Sisi lain hatinya ingin percaya tetapi kenyataannya berkata lain. Suaminya sama sekali tidak mencerminkan sosok pria kaya selayaknya saudara dan iparnya yang kaya. Sosok Jaquer masih sama terlihat miskin dan rendah hati.

"Suamiku, apakah kartu itu milikmu?"

"Bukan, ada seorang kawan yang meminjamkan ini padaku agar posisimu di keluarga sedikit bagus dari sebelumnya," ungkap Jaquer.

Meilani manggut-manggut mengerti, lalu dia pun tersenyum manis pada suaminya yang sudah berusaha untuk memberi kesehatan pada putranya.

Waktu terus berjalan dan sore pun akhirnya datang. Kesehatan Leonard dinyatakan telah pulih dan dia boleh pulang ke rumah.

Hati Meilani begitu bahagia, senyumnya terlukis jelas. Dengan lembut dibimbingnya Leonard untuk turun dari ranjang, tetapi kepala pria kecil bergerak resah. Dia mencari sosok yang dirindu.

"Dimana ayahku, Ibu?"

Meilani hanya diam, dia tidak tahu kemana perginya Jaquer. Saat terbangun siang hari pria itu tidak terlihat duduk di tempatnya semula. Hanya meninggalkan secarik kertas bertuliskan kata pergi sebentar.

Dia tersenyum lalu jemarinya mengusap ujung kepala sang putra dengan bertutur sopan bahwa ayahnya sedang keluar untuk mengurus keperluan yang lain.

"Ayo segera kita pulang, mungkin ada kejutan di sana!" ajak Meilani.

Leonard pun segera meraih ujung jari ibunya dan berjalan penuh semangat. Mereka tampak bahagia apalagi terlihat ada kendaraan yang sudah menunggu untuk mengantar pulang.

Sepanjang perjalanan pandangan pria kecil menyusuri kendaraan yang membawanya pulang.

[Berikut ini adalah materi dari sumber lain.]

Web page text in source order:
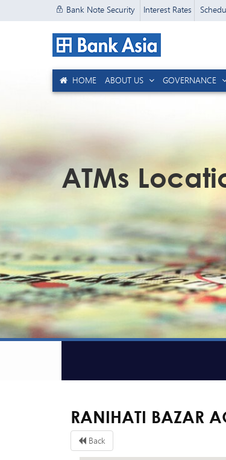
Bank Note Security Interest Rates
HOME ABOUT US GOVERNANCE
ATMs
RANIHATI BAZAR
Back

Senyum manis tersungging sempurna hingga membuat Meilani geleng kepala ringan.

"Ibu, apakah ayah akan selalu ada buat kita kelak di masa depan?"

Wanita muda tersenyum dan menganggukkan kepalanya, hal itu membuat putranya berceloteh bahagia bahkan terdengar alunan nada ceria selayaknya anak kecil lainnya.

Kendaraan yang membawa mereka akhirnya sampai di depan gerbang rumah keluarga besar Hurt. Rumah yang sudah lama ditinggali Meilani. Namun, ada yang aneh pada pintu utama.

Terlihat papan pengumuman bahwa keluarga Hurt sedang mengadakan pesta penyambutan, tetapi bukan nama Leonard yang tertera di papan tersebut. Melainkan pria dewasa lainnya. Dahi Meilani berkerut.

"Ibu, apa artinya ini semua?"

"Ibu juga tidak tahu, lebih baik kita masuk agar semua terjawab!" ajak Meilani.

Keduanya melangkah penuh semangat, seakan di dalam ada kejutan yang membahagiakan hati. Namun, belum sampai kaki Meilani melewati batas pintu telinganya mendengar kata pernikahan yang diatur atas namanya.

Dengan kasar Meilani mendorong pintu besar. Suara pintu yang membentur dinding kayu berukir dandalion seketika menyadarkan semua orang yang ada di dalam ruangan untuk melihat ke arah pintu.

"Meilani, akhirnya kamu pulang juga. Ini Tuan Domain datang untuk melihatmu, sekaligus membawamu ke pusat kota!" kata Luzia--ibu tiri Meilani.

Sosok pria yang dikenalkan sebagai Domain itu berbalik badan hingga tatapannya bertemu dengan mata cokelat madu bening milik Meilani. Bibir pria itu seketika melengkung sempurna, lalu melangkah mengikis jaraknya dengan wanita itu.

Tangannya yang putih dengan kulit yang berkilau terkena cahaya lampu terulur hendak menyentuh kulit lengan Meilani yang sedikit terbuka. Melihat gerakan lancang pria dewasa itu Leonard melangkah maju menghalangi langkah Domain.

"Berhenti di sana, jangan mendekati ibuku!" kata Leonard dengan merentangkan kedua tangannya.

Domain tidak memedulikan peringatan pria kecil itu, dengan kasar disibaknya tubuh mungil hingga membuat pria kecil terjatuh dan mengaduh. Apa yang terjadi pada putranya membuat Meilani melengking tidak terima.

"Kamu, berani sekali berbuat onar di sini!" Hentak Meilani.

"Haha, siapa yang berani denganku. Identitas apa hingga mereka berani melawanku. Keluarga ini sudah aku beli termasuk tubuhmu, Meilani!"

"Jaga bicaramu, aku wanita bersuami. Tubuhku hanya untuk suamiku, dan atas dasar apa kamu membeli tubuh serta keluargaku!"

Domain menyeringai tajam, dia melayangkan pandang ke seluruh ruangan. Menatap satu per satu orang dewasa yang ada di sana. "Kalian semua, katakan pada wanita ini atas dasar apa aku membeli tubuhnya yang tidak lebih hanya seratus juta!"

Mulut Meilani seketika terbuka lebar atas kalimat yang terlontar dari mulut busuk Domain. Kedua bola matanya membulat tidak percaya.